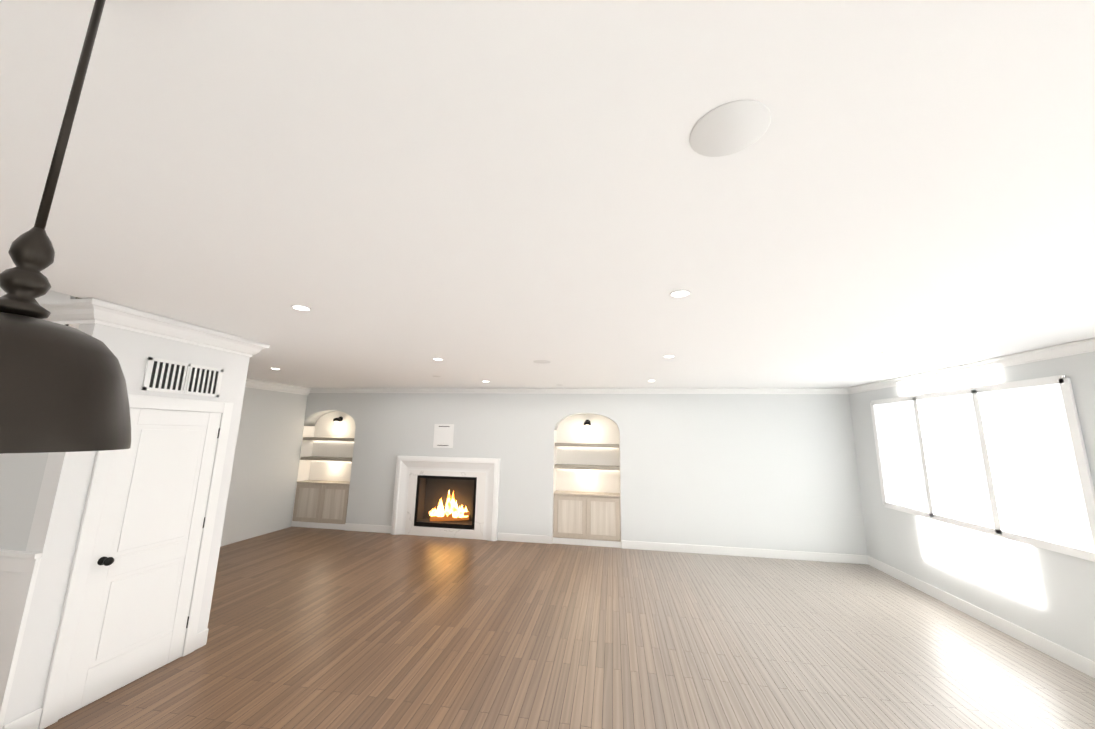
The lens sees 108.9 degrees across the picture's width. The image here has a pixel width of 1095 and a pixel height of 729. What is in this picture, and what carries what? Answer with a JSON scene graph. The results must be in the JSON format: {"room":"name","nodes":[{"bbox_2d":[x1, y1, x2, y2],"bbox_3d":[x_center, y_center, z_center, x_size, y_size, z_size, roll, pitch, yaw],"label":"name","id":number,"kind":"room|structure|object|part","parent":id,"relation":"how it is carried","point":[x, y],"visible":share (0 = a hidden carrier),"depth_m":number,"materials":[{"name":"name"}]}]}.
{"room":"living room","nodes":[
{"label":"living room","id":0,"kind":"room"},
{"bbox_2d":[0,452,48,550],"bbox_3d":[-4.364,1.148,2.715,2.059,2.312,0.045,-1,-10,9],"label":"wall","id":1,"kind":"structure","parent":0,"point":[21,476],"depth_m":2.60,"materials":[{"name":"white paint"}]},
{"bbox_2d":[0,549,41,728],"bbox_3d":[-4.312,1.742,2.559,2.200,1.090,0.032,-1,-10,9],"label":"trim","id":2,"kind":"structure","parent":1,"relation":"attached to","point":[18,572],"depth_m":2.44,"materials":[{"name":"white"}]},
{"bbox_2d":[2,324,249,727],"bbox_3d":[-3.180,1.024,3.141,0.140,2.750,1.210,-1,-10,9],"label":"wall","id":3,"kind":"structure","parent":0,"point":[57,518],"depth_m":2.63,"materials":[{"name":"white paint"}]},
{"bbox_2d":[38,394,233,728],"bbox_3d":[-3.101,1.333,3.098,0.024,2.130,0.940,-1,-10,9],"label":"door frame","id":4,"kind":"structure","parent":3,"relation":"attached to","point":[64,643],"depth_m":2.75,"materials":[{"name":"white wood"}]},
{"bbox_2d":[58,408,221,719],"bbox_3d":[-3.071,1.382,3.087,0.082,2.023,0.760,-1,-10,9],"label":"pantry door","id":5,"kind":"structure","parent":3,"relation":"attached to","point":[133,621],"depth_m":3.03,"materials":[{"name":"white wood"}]},
{"bbox_2d":[141,357,222,396],"bbox_3d":[-3.077,0.121,3.335,0.015,0.260,0.600,-1,-10,9],"label":"return air vent","id":6,"kind":"object","parent":3,"relation":"attached to","point":[164,375],"visible":0.98,"depth_m":3.29,"materials":[{"name":"white metal"}]},
{"bbox_2d":[220,387,307,546],"bbox_3d":[-5.429,1.505,6.079,0.140,2.750,3.939,-1,-10,9],"label":"wall","id":7,"kind":"structure","parent":0,"point":[262,490],"depth_m":7.17,"materials":[{"name":"white paint"}]},
{"bbox_2d":[37,298,310,394],"bbox_3d":[-4.058,0.097,5.431,2.804,0.146,5.254,-1,-10,9],"label":"crown molding","id":8,"kind":"structure","parent":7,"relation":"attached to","point":[82,311],"depth_m":3.06,"materials":[{"name":"white wood"}]},
{"bbox_2d":[0,0,1094,387],"bbox_3d":[-2.497,-0.555,2.332,13.900,0.100,12.000,-1,-10,9],"label":"ceiling","id":9,"kind":"structure","parent":0,"point":[488,192],"depth_m":1.36,"materials":[{"name":"white paint"}]},
{"bbox_2d":[0,0,130,453],"bbox_3d":[-0.811,-0.317,0.644,0.300,0.894,0.300,-1,-10,9],"label":"pendant light","id":10,"kind":"object","parent":9,"relation":"hanging from","point":[63,388],"visible":1,"depth_m":0.58,"materials":[{"name":"brown metal"}]},
{"bbox_2d":[291,305,310,310],"bbox_3d":[-1.760,-0.403,2.800,0.124,0.005,0.124,-1,-10,9],"label":"recessed light","id":11,"kind":"object","parent":9,"relation":"in","point":[300,308],"visible":1,"depth_m":2.80,"materials":[{"name":"white"}]},
{"bbox_2d":[533,360,549,362],"bbox_3d":[-0.067,-0.032,4.697,0.210,0.004,0.210,-1,-10,9],"label":"ceiling speaker","id":12,"kind":"object","parent":9,"relation":"attached to","point":[540,361],"visible":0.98,"depth_m":4.67,"materials":[{"name":"white plastic"}]},
{"bbox_2d":[669,290,690,297],"bbox_3d":[0.805,-0.428,2.379,0.124,0.005,0.124,-1,-10,9],"label":"recessed light","id":13,"kind":"object","parent":9,"relation":"in","point":[679,293],"visible":1,"depth_m":2.37,"materials":[{"name":"white"}]},
{"bbox_2d":[689,100,770,156],"bbox_3d":[0.514,-0.661,1.110,0.210,0.004,0.210,-1,-10,9],"label":"ceiling speaker","id":14,"kind":"object","parent":9,"relation":"attached to","point":[729,128],"visible":1,"depth_m":1.10,"materials":[{"name":"white plastic"}]},
{"bbox_2d":[44,526,1094,728],"bbox_3d":[-2.552,2.250,1.831,13.900,0.100,12.000,-1,-10,9],"label":"floor","id":15,"kind":"structure","parent":0,"point":[315,628],"depth_m":3.52,"materials":[{"name":"brown wood"}]},
{"bbox_2d":[292,480,349,529],"bbox_3d":[-4.462,2.806,7.881,1.176,0.860,0.321,-1,-10,9],"label":"base cabinet","id":16,"kind":"object","parent":15,"relation":"on","point":[323,504],"visible":0.96,"depth_m":7.74,"materials":[{"name":"brown wood"}]},
{"bbox_3d":[-4.468,3.181,7.822,1.176,0.100,0.306,-1,-10,9],"label":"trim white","id":17,"kind":"part","parent":16,"relation":"part of","materials":[{"name":"white wood"}]},
{"bbox_3d":[-4.484,2.747,7.750,1.016,0.560,0.001,-1,-10,9],"label":"oak niche panel","id":18,"kind":"part","parent":16,"relation":"part of","materials":[{"name":"beige wood"}]},
{"bbox_2d":[391,456,499,540],"bbox_3d":[-1.882,2.489,7.447,2.040,1.430,0.381,-1,-10,9],"label":"fireplace","id":19,"kind":"object","parent":15,"relation":"on","point":[454,497],"visible":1,"depth_m":7.37,"materials":[{"name":"white stone"}]},
{"bbox_2d":[553,490,620,547],"bbox_3d":[0.708,2.755,7.033,1.176,0.860,0.321,-1,-10,9],"label":"base cabinet","id":20,"kind":"object","parent":15,"relation":"on","point":[586,518],"visible":1,"depth_m":6.89,"materials":[{"name":"brown wood"}]},
{"bbox_3d":[0.686,2.696,6.902,1.016,0.560,0.001,-1,-10,9],"label":"oak niche panel","id":21,"kind":"part","parent":20,"relation":"part of","materials":[{"name":"beige wood"}]},
{"bbox_3d":[0.702,3.130,6.973,1.176,0.100,0.306,-1,-10,9],"label":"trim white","id":22,"kind":"part","parent":20,"relation":"part of","materials":[{"name":"white wood"}]},
{"bbox_2d":[304,393,867,554],"bbox_3d":[0.021,1.838,7.349,10.480,2.750,0.400,-1,-10,9],"label":"wall","id":23,"kind":"structure","parent":0,"point":[770,471],"depth_m":6.82,"materials":[{"name":"white paint"}]},
{"bbox_2d":[291,411,355,525],"bbox_3d":[-4.446,2.100,8.021,1.198,2.300,0.319,-1,-10,9],"label":"liner","id":24,"kind":"object","parent":23,"relation":"in","point":[326,425],"visible":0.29,"depth_m":8.23,"materials":[{"name":"white paint"}]},
{"bbox_2d":[300,456,351,461],"bbox_3d":[-4.444,1.940,8.048,1.176,0.066,0.296,-1,-10,9],"label":"niche shelf","id":25,"kind":"object","parent":24,"relation":"attached to","point":[321,458],"visible":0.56,"depth_m":7.93,"materials":[{"name":"grey wood"}]},
{"bbox_2d":[303,437,353,440],"bbox_3d":[-4.436,1.551,8.118,1.176,0.066,0.296,-1,-10,9],"label":"niche shelf","id":26,"kind":"object","parent":24,"relation":"attached to","point":[327,439],"visible":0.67,"depth_m":7.98,"materials":[{"name":"grey wood"}]},
{"bbox_2d":[333,416,342,422],"bbox_3d":[-4.419,1.162,8.242,0.144,0.144,0.188,-1,-10,9],"label":"sconce","id":27,"kind":"object","parent":24,"relation":"attached to","point":[337,420],"visible":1,"depth_m":8.20,"materials":[{"name":"black metal"}]},
{"bbox_2d":[345,523,390,532],"bbox_3d":[-3.417,3.124,7.471,0.990,0.130,0.016,-1,-10,9],"label":"baseboard","id":28,"kind":"structure","parent":23,"relation":"attached to","point":[348,527],"depth_m":7.46,"materials":[{"name":"white wood"}]},
{"bbox_2d":[433,424,453,447],"bbox_3d":[-2.006,1.379,7.557,0.400,0.450,0.008,-1,-10,9],"label":"outlet panel","id":29,"kind":"object","parent":23,"relation":"attached to","point":[443,435],"visible":1,"depth_m":7.55,"materials":[{"name":"white plastic"}]},
{"bbox_2d":[498,533,551,543],"bbox_3d":[-0.407,3.094,6.978,0.990,0.130,0.016,-1,-10,9],"label":"baseboard","id":30,"kind":"structure","parent":23,"relation":"attached to","point":[501,536],"depth_m":6.97,"materials":[{"name":"white wood"}]},
{"bbox_2d":[310,388,845,393],"bbox_3d":[-0.020,0.495,7.363,10.140,0.096,0.060,-1,-10,9],"label":"crown molding","id":31,"kind":"structure","parent":23,"relation":"attached to","point":[313,390],"depth_m":7.21,"materials":[{"name":"white"}]},
{"bbox_2d":[552,414,620,542],"bbox_3d":[0.724,2.049,7.173,1.198,2.300,0.319,-1,-10,9],"label":"arched wall niche","id":32,"kind":"object","parent":23,"relation":"in","point":[600,429],"visible":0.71,"depth_m":7.38,"materials":[{"name":"white paint"}]},
{"bbox_2d":[555,443,618,447],"bbox_3d":[0.735,1.500,7.269,1.176,0.066,0.296,-1,-10,9],"label":"niche shelf","id":33,"kind":"object","parent":32,"relation":"attached to","point":[587,445],"visible":0.96,"depth_m":7.13,"materials":[{"name":"grey wood"}]},
{"bbox_2d":[554,464,619,470],"bbox_3d":[0.727,1.889,7.200,1.176,0.066,0.296,-1,-10,9],"label":"niche shelf","id":34,"kind":"object","parent":32,"relation":"attached to","point":[589,467],"visible":0.98,"depth_m":7.08,"materials":[{"name":"grey wood"}]},
{"bbox_2d":[584,420,590,426],"bbox_3d":[0.751,1.111,7.394,0.144,0.144,0.188,-1,-10,9],"label":"sconce","id":35,"kind":"object","parent":32,"relation":"attached to","point":[587,423],"visible":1,"depth_m":7.33,"materials":[{"name":"black metal"}]},
{"bbox_2d":[622,540,865,563],"bbox_3d":[3.121,3.059,6.399,3.760,0.130,0.016,-1,-10,9],"label":"baseboard","id":36,"kind":"structure","parent":23,"relation":"attached to","point":[655,546],"depth_m":6.37,"materials":[{"name":"white wood"}]},
{"bbox_2d":[849,351,1094,661],"bbox_3d":[4.220,0.797,1.065,0.140,2.750,11.620,-1,-10,9],"label":"wall","id":37,"kind":"structure","parent":0,"point":[1049,595],"depth_m":4.08,"materials":[{"name":"white paint"}]},
{"bbox_2d":[846,338,1094,393],"bbox_3d":[4.114,-0.539,1.119,0.060,0.096,11.220,-1,-10,9],"label":"crown molding","id":38,"kind":"structure","parent":37,"relation":"attached to","point":[1071,348],"depth_m":4.05,"materials":[{"name":"white"}]},
{"bbox_2d":[866,555,1094,677],"bbox_3d":[4.085,2.052,0.653,0.016,0.130,11.220,-1,-10,9],"label":"baseboard","id":39,"kind":"structure","parent":37,"relation":"attached to","point":[1083,664],"depth_m":4.04,"materials":[{"name":"white wood"}]},
{"bbox_2d":[870,375,1094,561],"bbox_3d":[4.705,1.078,4.548,0.026,1.540,2.670,-1,-10,9],"label":"window","id":40,"kind":"structure","parent":37,"relation":"in","point":[1037,480],"depth_m":4.03,"materials":[{"name":"glass"}]},
{"bbox_3d":[4.702,1.078,4.548,0.018,1.540,2.670,-1,-10,9],"label":"white window trim","id":41,"kind":"part","parent":40,"relation":"part of","materials":[{"name":"white wood"}]},
{"bbox_3d":[-7.756,0.974,3.358,2.760,2.750,0.140,-1,-10,9],"label":"wall","id":42,"kind":"structure","parent":0,"visible":0},
{"bbox_2d":[0,288,75,300],"bbox_3d":[-6.272,0.692,3.040,5.918,3.250,0.100,-1,-10,9],"label":"trim","id":43,"kind":"structure","parent":42,"relation":"attached to","point":[51,295],"depth_m":2.77,"materials":[{"name":"white paint"}]}
]}

Exercise instructions>
Count how many of the lines in the material include the word "nodes", and state that number without anything else.

Your response>
2